= Reuben Mednikoff =

British surrealist artist (1906–1972

Reuben Mednikoff (1906–1972), also known as Reuben Pailthorpe and Richard Pailthorpe, was a British surrealist artist, designer and poet. Mednikoff is known for his collaboration with Grace Pailthorpe in the development of Psychorealism.

==Biography==
Reuben Mednikoff was born on 2 June 1906 in the East End (present-day Tower Hamlets) to a Russian Jewish family. Mednikoff's father, Myer Mednikoff, was a tinsmith and his mother, Hetty Mednikoff (Note: Also cited as Annie Mednikoff), was a housewife. Both of Mednikoff's parents were born in Vitebsk, Russian Empire (present-day, Belarus).

In 1920, at age 14, Mednikoff enrolled at the Saint Martin's School of Art. Mednikoff studied illustrations for advertisements and later graduated in 1923.

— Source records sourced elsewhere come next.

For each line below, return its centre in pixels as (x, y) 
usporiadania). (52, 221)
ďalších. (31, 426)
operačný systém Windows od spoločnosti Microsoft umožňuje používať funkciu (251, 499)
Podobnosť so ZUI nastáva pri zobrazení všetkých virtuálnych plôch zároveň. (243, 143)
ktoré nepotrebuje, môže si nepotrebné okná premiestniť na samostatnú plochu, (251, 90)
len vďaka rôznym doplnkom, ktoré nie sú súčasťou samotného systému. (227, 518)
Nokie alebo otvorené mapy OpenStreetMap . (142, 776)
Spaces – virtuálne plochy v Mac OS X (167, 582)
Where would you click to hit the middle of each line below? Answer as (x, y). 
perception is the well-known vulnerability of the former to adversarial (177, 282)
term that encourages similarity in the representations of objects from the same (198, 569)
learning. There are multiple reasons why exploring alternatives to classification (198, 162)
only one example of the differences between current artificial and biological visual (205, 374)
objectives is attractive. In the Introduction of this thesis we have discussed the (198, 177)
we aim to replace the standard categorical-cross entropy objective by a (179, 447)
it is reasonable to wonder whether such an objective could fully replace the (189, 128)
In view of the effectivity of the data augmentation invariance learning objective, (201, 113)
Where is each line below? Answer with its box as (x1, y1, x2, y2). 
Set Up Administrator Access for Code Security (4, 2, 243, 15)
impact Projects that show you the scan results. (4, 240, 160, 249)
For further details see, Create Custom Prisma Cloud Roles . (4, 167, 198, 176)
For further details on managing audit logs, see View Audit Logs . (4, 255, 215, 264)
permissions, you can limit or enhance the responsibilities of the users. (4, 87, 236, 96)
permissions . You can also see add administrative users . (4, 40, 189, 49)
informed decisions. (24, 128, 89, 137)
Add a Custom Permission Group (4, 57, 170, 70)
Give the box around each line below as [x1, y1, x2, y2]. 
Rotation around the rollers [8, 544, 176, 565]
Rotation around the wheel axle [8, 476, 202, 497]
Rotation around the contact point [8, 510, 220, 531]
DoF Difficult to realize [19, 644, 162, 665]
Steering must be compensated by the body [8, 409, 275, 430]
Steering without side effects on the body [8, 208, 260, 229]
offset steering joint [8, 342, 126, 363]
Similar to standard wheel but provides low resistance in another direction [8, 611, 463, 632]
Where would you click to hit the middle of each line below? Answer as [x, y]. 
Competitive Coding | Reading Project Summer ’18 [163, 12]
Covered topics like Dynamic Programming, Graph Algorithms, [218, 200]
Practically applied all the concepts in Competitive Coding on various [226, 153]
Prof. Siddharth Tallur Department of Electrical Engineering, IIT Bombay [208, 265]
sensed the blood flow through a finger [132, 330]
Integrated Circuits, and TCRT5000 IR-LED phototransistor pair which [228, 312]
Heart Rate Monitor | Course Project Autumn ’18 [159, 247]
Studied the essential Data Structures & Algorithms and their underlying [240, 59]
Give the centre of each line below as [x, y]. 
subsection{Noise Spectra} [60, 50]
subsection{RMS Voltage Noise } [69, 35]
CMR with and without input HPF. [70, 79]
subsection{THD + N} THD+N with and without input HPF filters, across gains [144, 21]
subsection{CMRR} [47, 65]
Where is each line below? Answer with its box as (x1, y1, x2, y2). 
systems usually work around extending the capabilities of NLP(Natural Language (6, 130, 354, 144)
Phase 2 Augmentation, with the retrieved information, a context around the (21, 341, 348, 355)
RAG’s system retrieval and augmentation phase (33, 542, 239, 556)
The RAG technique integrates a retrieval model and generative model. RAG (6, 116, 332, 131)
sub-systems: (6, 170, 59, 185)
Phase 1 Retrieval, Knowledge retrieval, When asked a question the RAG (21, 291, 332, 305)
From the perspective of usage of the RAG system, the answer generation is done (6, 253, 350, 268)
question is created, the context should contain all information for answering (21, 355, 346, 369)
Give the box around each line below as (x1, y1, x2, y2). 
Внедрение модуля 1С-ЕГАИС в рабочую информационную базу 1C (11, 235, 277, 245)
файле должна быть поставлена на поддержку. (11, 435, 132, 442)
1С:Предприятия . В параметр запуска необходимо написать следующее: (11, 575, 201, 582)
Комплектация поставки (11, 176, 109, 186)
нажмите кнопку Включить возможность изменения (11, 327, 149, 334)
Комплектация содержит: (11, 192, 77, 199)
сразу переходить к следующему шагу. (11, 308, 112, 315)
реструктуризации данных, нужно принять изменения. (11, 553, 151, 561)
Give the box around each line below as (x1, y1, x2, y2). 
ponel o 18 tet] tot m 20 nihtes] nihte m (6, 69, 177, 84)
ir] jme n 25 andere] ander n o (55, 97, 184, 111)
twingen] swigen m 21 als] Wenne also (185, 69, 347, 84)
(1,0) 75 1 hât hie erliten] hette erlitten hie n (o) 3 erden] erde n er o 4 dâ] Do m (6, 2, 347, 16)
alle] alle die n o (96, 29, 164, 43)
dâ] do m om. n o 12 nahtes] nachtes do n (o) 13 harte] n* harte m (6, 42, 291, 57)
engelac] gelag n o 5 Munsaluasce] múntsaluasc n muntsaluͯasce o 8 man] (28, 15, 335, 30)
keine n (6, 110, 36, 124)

In 1935, Mednikoff met the painter and surgeon Grace Pailthorpe at a party.

He died 3 May 1972, according to UK Probate records.

==Personal life==
On 14 December 1932, Mednikoff married Marie Louise De Sousa. De Sousa later left Mednikoff in 1933 following an affair with the artist Harold Llewellyn Botcherby (1907-1943). Mednikoff filed for divorce in 1934, and the divorce was finalised on 28 January 1935.